John is the founder of a successful start-up, which he spent his entire life developing. His business drew the support of a number of investors, who became minority shareholders in his private limited company. Unfortunately, John fell ill and passed on, leaving his widow Jane as the administrator of his estate and assets.
Jane has no experience with her late husband’s business and wishes to sell the shares belonging to John. The investors do not have enough funds or desire to buy over the shares. On the other hand, since the company is a private limited company, Jane is unable to sell the shares on the open market. The business of the company suffers badly as a result.
The above story is just one example of the many common problems that small to medium enterprises (SMEs) face.
Most owners of SMEs are often busy running their businesses and do not have time to worry about trust and estate planning. However, this can create difficulties in the future, particularly because of the unpredictability of life and circumstances.
With a small amount of careful planning on trust and estate matters, many of these difficulties can be avoided.
From our experience working with clients, here are some effective ways to protect your business and your family:
Keyman insurance policies
In a situation where a key person dies, becomes disabled or retires, the business may have a sudden cashflow problem without the income brought in by that person, and may not be able to pay the monies to the key person’s family members and dependents.
Keyman insurance policies provide insurance against the loss of key personnel in an organisation or company. These may include a director, chief executive officer or key employee. The money is normally paid to the business upon the loss of the key personnel under such a policy.
These can be further structured in ways to maximise tax efficiency, and better allow the business to carry on smoothly without being suddenly stuck with numerous liabilities when the key person is lost.
Premiums from keyman insurance policies can be paid from the company funds. Furthermore, the protection of such policies can be maximised by having the partners within the company to hold the policy in trust for one another, which we will elaborate upon next.
Trust agreements between partners
A trust is a legal instrument where one person (the “trustee”) holds and uses property for the benefit of another person (the “beneficiary”). A trustee must act in good faith for the benefit of the beneficiaries. Where there are more than two partners involved, the most efficient method of organising a buy and sell arrangement is for all the partners to transfer the policies to a trustee to hold on trust for the partners. The trustee can be any one of the partners, or the partner’s solicitor or accountant or some other person considered suitable to be a trustee.

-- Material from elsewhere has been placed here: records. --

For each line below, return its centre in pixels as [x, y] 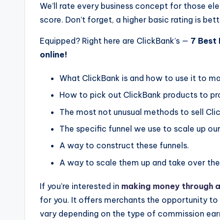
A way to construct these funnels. [124, 146]
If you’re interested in [81, 186]
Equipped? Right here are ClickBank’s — [115, 41]
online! [54, 54]
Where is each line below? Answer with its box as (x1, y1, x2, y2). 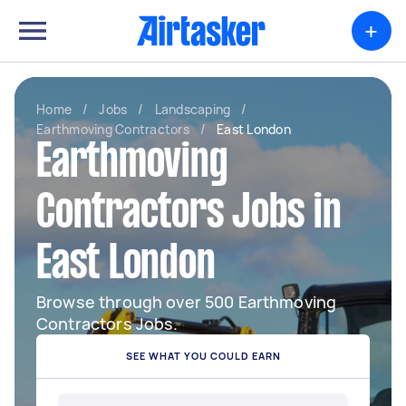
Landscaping (154, 101, 231, 118)
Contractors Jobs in (36, 193, 342, 237)
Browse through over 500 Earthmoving (36, 291, 337, 313)
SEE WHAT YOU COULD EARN (125, 349, 281, 362)
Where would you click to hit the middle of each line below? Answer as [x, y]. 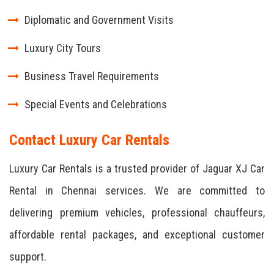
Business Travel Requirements [92, 76]
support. [28, 257]
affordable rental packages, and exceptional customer [137, 235]
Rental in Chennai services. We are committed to [137, 191]
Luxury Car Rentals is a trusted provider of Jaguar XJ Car [137, 168]
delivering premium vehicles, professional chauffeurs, [137, 213]
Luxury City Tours [63, 48]
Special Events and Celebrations [96, 104]

A typical Trust agreement of this nature, for example, would make provision for the use of death claim proceeds to finance the buying and selling of a partner’s share in the event of death. The trustee would be obliged to use the insurance payouts to pay the deceased partner’s personal representative for the price of the shares.
On the other hand, a typical agreement also provides for situations if the partner becomes disabled or retires, so that the proceeds or the policies are appropriately transferred in these circumstances.
You may consider fixing the price of the shares that you and other partners consider to be fair, or to put in place a particular mode of calculating the value of the shares.
These would effectively provide for the needs of the key personnel’s family if anything happens to him or her, while allowing the business to continue effectively.
An insurance trust is set up with a life insurance policy as the asset. The person who is entitled to the proceeds of the policy sets up the Trust so that, in the event of death, trustees hold the money payable under the policy.
The trustees may be subject to various duties, for example, to use the money to support the education of the deceased person’s children, or to pay the money towards various charitable causes. It is also possible to direct the trustees to invest some or all of the money, and then use the proceeds for the purposes laid down under the Trust.
Wills: hampering or helping the business?
Preparing a will is always advisable for anyone who is concerned about Trust and estate planning, even if you are not an SME business owner. However, if shares of a private limited company are covered by a Will, this may potentially hamper the running of a business if one is not careful.
This may happen, for example, if the Will requires the shares to be distributed to a majority shareholder’s children, and the children may be unwilling to sell the shares or have different views about the way the company should be run. These may lead to disputes with the existing shareholders and cause a deadlock in the business, affecting everyone negatively in the long run.
On the other hand, with careful planning, a Will could achieve a much better result, by clearly specifying how the shares should be distributed or handled in the event of death.
If you are an SME business owner, you may wish to consult a lawyer and consider how best you should arrange your affairs to better protect your family and business. SME business owners may wish to include various protections for their business in their Wills, such as stating how the payouts under insurance policies should be distributed.
It is often advisable to use more than one of these tools in order to ensure the continuity and sustainability of your business, to protect the interests of yourself and your loved ones both today and in the future.
As no two businesses are the same, you should obtain comprehensive legal advice to consider how your specific needs may be best protected.